With the increased competition in the channel, many crop input manufacturers are using programs to increase revenue. Generally, there are three types of program strategies used to support increasing channel revenue.

To ensure program funds are being leveraged effectively, it’s important for incentives to be linked to desired actions. Areas of consideration with regard to programming concepts are:

  • Are you receiving competitive pressure in areas of technology and portfolio support programs?
  • Are you focused on growth?
  • Are there portfolio complements you need to leverage?

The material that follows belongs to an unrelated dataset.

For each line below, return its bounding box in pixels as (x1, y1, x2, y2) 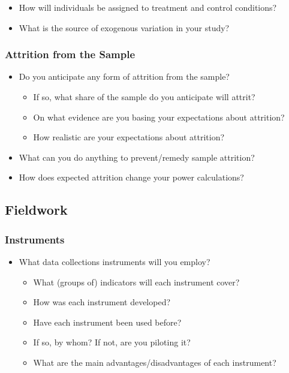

We recommend three strategies to support the successful execution of your marketing programs:

  • Tiered incentives
  • Category incentives
  • Matching incentives


Tiered Incentives

Tiered purchase incentives escalate incentives based on attaining a tier. The goal is to create logical tiers to incentive and lift customer spending from one tier to the next. Tier goals can be determined on many metrics, such as: total sales, acres attained, product SKUs sold, customers sold to, and more. Once a goal is met, an incentive is paid. Tiered incentives commonly provide a percent of sales dollars, dollar per unit, or dollar per acre rebates for attaining a tier goal. Customers may also be rewarded for nearing a tier, and get prorated incentives.

Category Incentives

Category incentives involve a group of products and a goal set for the group, typically including at least two groups with categories. Categories should follow logical groupings of products, such as the product segment. Category incentives help break customer’s targets down to manageable groups and encourage support across multiple product portfolios.

Goals and incentive structure for categories can be the same as tiered incentives. Category incentives have additional options, such as providing an improved incentive across categories for meeting multiple category goals.

Matching Incentives

Matching incentives involve multiple products or groups of products, and pay on the link between matched products. Matching programs are especially useful with a wide portfolio of products, as they can be used to promote support across portfolios. Matching programs are common at the grower level to encourage use of complementary seed and crop protection products. Most matching programs are designed to provide the maximum incentive to the grower, so if there is a 3-product acre match, and still some acres left over for a 2-product match, the grower would be paid on both.


Long story short…

Combining strategy with a congruent incentive structure creates increased brand loyalty, supports multiple brand use and increases revenue.